Igualmente, se le preguntó al declarante si los gerentes tenían conocimiento de las extorsiones a lo cual respondió (se transcribe de manera literal incluidos posibles errores):

“Si en este punto se comprobó con las declaraciones de algunos afectados(127) que efectivamente los gerentes tienen amplio conocimiento de esta modalidad delictiva llamada extorsión o como dicen los despachadores ‘la rifa’, ‘ya cancelaron la rifa’ o simulada en una cuota de mantenimiento que es a la vez ratificada en las planillas donde el conductor que ha salido a laborar en el transcurso del día y la final da su cuota es colocado unos sellos por parte de los despachadores, demostrando que está a paz y salvo (...) si definitivamente los gerentes tienen un amplio conocimiento de esta actividad extorsiva que va en contra de los intereses y bienestar de los trabajadores quienes son en última consecuencia los perjudicados, en que tengan nexos o que sean militantes o simpatizantes de las autodefensas podemos indicar que no son militantes activos, sino que se rigen al sistema y en lugar de denunciar como es en derecho generan el incremento de acciones ilícitas y conductor o empleado que se atreva a denunciar a las autoridades por un lado los gerentes lo destituyen del puesto y lo vetas en todas las empresas de transportes”(128).
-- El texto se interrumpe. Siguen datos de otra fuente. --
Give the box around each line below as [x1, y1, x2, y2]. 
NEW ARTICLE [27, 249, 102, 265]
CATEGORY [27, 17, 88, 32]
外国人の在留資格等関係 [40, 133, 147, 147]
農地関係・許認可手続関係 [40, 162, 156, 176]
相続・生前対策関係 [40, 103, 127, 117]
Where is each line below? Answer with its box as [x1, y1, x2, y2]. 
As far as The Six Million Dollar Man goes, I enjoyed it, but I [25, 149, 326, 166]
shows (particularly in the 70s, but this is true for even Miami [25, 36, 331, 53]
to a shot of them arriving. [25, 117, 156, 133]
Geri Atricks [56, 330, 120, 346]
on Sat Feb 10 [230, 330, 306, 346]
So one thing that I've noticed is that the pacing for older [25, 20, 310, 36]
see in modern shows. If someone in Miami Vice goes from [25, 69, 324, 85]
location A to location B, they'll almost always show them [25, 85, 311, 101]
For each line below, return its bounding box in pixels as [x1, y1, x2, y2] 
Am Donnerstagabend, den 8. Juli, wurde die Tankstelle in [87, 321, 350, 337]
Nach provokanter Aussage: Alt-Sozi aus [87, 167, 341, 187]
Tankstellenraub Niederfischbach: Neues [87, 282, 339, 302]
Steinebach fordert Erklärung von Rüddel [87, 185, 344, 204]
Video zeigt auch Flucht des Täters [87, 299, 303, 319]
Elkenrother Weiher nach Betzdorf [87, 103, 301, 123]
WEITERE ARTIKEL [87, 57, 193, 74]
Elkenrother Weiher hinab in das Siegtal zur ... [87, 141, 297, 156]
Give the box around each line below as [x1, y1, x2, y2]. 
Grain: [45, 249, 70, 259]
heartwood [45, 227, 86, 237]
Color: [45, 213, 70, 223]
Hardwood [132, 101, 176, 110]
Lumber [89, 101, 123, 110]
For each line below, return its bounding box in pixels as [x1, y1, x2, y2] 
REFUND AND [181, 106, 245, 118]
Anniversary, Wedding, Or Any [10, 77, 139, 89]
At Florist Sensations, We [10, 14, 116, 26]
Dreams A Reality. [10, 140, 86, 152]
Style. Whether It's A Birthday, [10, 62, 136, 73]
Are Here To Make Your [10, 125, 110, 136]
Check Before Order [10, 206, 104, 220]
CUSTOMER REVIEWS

El 8 de abril de 2003, la Fiscalía realizó la diligencia de allanamiento y registro al sitio de residencia de la señora S.N.B. y en el acta se consignó que se decomisó “documento de 3 folios alusivo a las autodefensas unidas de Colombia(129) (se destaca).

En la misma fecha se recibió el testimonio del señor R.T.B. quien no obstante ser conductor de la empresa “XXXXXX” informó a la Fiscalía que todo el sector del transporte estaba siendo víctima de cobro de vacunas por parte de las Auc; por su parte, el señor L.J.C.P. en su calidad de conductor de “XXXXXXX” dio a conocer que desde hacía año y medio atrás, miembros de las Auc realizaron una reunión en la cual les informaron que tenía que cancelar “dos mil pesos diarios para seguridad de nosotros(130)”.

Igualmente, el señor G.A.G.G. declaró ante la Fiscalía la forma como operaba el cobro de “vacunas” en contra de los transportadores, lo cual había ocurrido un año y medio atrás de la fecha que rindió su versión esto es el 8 de abril de 2003. Narró que en una oportunidad los conductores realizaron una protesta para no seguir cancelando los cobros ilegales. Afirmó que todas las empresas contaban con el mismo sistema de registro para controlar los pagos efectuados a los despachadores, cual era un sello que se imprimía en la tarjeta de operaciones y que todos los gerentes conocían de dicha forma de cobro(131).

El mismo 8 de abril de 2003 declaró ante la Fiscalía el señor C.I.P.S., conductor de “XXXXXXX”, quien manifestó que él pagaba las vacunas al despachador de la empresa y agregó (se transcribe de manera literal incluidos posibles errores):

“Este pago de tres mil pesos lo debo cancelar al despachador de turno, sino lo cancelo no puedo acudir a coger el siguiente sello, somos amenazados de que no cancelamos dicha vacuna a pesar de no despecharnos nos dicen que nuestras vidas y nuestro trabajo en esta empresa puede estar en peligro. Esta vacuna la recaudan los grupos paramilitares que operan en la región (...) PREGUNTADO. Diga al despacho si del cobro de esta vacuna con destino a los paramilitares están enterados los gerentes de dichas empresas. CONTESTÓ. Si ellos están enterados, al preguntarles a ellos, ellos contestan que no están enterados pero, cuando ese cobro empezaron a exigirlo primero hicieron una reunión con ellos. Ese impuesto o vacuna para los paramilitares se está cobrando desde hace año y medio. Después de haber hecho la reunión con los gerentes la hicieron con nosotros, la hicieron los paramilitares, eran como 4, nos reunieron en el despacho de XXXXXXX, una mañana no recuerdo la fecha y nos dijeron que este impuesto o vacuna era para ellos suplir las necesidades de ellos y nosotros íbamos a recibir apoyo de ellos contra asaltantes, contra piratería de taxis y nos iban a apoyar en cualquier necesidad que tuviésemos, de lo cual a hasta el día de hoy ninguna de estas cosas prometidas se han cumplido”(132) (se destaca).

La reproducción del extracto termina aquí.